Japanese Patent Laying-Open No. 2005-235992

  Conventionally, a semiconductor device is configured to dissipate heat generated in a semiconductor module to a heat sink by heat conduction. However, in order to suppress thermal resistance between the semiconductor module and the heat sink, In general, a paste-like or flexible sheet-like heat conductive member is provided between them. In addition, a cooling member using a coolant such as water or air is attached to the back surface of the heat sink (the surface opposite to the surface on which the semiconductor module is mounted), and the heat generated in the semiconductor module is finally dissipated to the outside air through the coolant. The In general, a paste-like or flexible sheet-like heat conductive member similar to that described above is provided between the heat sink and the cooling member.

  And as a fixing method of a heat sink and a cooling member, a hole is provided in the outer peripheral part of a heat sink, a screw hole corresponding to this hole is provided in a cooling member, and both are provided between both by fastening with a screw. In general, a paste-like or flexible sheet-like heat conductive member is fixed while generating and maintaining a pressure contact force for flowing or deforming. These thermal conductive members have a thermal conductivity of 1 to several W / mK, a thermal conductivity lower than that of other members constituting the heat dissipation path, and a higher thermal conductivity than air. Therefore, in order to suppress the thermal resistance of the entire heat dissipation path, the heat conductive member is pressurized by the pressure contact force between the semiconductor module and the heat sink and the pressure contact force between the heat sink and the cooling member, and the heat conductive member flows or It is necessary to reduce the thickness of the heat conductive member by deforming. Thus, since the thickness of the heat conductive member depends on the pressure contact force between the semiconductor module and the heat sink and the pressure contact force between the heat sink and the cooling member, the pressure contact force between the semiconductor module and the heat sink and between the heat sink and the cooling member is It needs to be as high as possible.

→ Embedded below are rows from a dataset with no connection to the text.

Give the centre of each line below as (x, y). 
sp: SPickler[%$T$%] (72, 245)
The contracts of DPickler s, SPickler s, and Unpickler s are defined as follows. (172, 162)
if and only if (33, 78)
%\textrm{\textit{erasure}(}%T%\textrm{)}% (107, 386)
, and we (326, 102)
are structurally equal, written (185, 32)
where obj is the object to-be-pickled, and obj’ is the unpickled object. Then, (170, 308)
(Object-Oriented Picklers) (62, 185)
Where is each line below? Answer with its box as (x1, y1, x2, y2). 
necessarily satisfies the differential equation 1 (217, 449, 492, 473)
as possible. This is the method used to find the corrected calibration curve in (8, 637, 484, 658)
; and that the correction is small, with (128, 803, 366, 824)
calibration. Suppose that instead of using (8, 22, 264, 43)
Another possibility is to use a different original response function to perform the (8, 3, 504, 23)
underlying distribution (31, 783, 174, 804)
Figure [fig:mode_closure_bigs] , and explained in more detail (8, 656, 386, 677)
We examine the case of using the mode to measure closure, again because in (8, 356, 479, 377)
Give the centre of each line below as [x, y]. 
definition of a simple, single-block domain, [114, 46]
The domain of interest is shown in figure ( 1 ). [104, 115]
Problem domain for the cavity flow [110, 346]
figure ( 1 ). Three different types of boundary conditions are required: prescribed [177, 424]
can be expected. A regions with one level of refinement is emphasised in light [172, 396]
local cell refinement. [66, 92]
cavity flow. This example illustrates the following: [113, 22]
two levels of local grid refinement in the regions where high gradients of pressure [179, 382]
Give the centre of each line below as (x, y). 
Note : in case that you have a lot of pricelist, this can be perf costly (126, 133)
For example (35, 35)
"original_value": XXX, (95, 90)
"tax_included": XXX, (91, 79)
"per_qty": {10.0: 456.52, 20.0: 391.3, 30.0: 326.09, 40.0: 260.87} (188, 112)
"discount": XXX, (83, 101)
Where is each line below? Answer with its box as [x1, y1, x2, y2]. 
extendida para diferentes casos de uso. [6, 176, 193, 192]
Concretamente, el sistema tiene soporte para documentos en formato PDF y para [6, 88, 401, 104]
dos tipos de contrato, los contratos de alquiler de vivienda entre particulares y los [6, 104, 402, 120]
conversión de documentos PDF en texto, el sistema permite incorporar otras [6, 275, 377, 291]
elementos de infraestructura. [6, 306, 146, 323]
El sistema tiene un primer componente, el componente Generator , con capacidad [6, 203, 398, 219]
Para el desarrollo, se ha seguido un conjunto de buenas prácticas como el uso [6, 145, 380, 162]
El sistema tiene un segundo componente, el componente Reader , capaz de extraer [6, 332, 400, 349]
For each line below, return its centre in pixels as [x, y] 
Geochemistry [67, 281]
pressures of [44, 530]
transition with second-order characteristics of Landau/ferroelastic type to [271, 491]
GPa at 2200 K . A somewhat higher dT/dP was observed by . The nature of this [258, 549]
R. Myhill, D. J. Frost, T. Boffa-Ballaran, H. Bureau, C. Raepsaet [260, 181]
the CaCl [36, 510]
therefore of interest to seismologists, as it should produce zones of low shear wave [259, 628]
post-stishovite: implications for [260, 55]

  In addition, if the thickness of the heat conductive member is not uniform, the thermal resistance of the portion where the thickness is large increases, and the performance of the semiconductor device is restricted to the portion where the thermal resistance is large. Therefore, in order for the semiconductor device to exhibit its original performance, it is necessary to make the thickness of the heat conductive member uniform. Since the uniformity of the thickness of the heat conductive member depends on the flatness of the heat sink, the flatness as high as possible is required for the heat sink. Even if sufficient flatness is ensured, if the heat sink is deformed for some reason, the flatness of the heat sink deteriorates. Factors that cause the heat sink to deform include the influence of the pressing force generated by the holding plate spring and the reinforcing beam, and the paste-like or flexible sheet-like heat conductive member provided between the heat sink and the cooling member. The influence of the reaction force at the time of pressurization, the influence of the thermal stress caused by the use environment temperature and the heat generation of the semiconductor module, and the like can be considered.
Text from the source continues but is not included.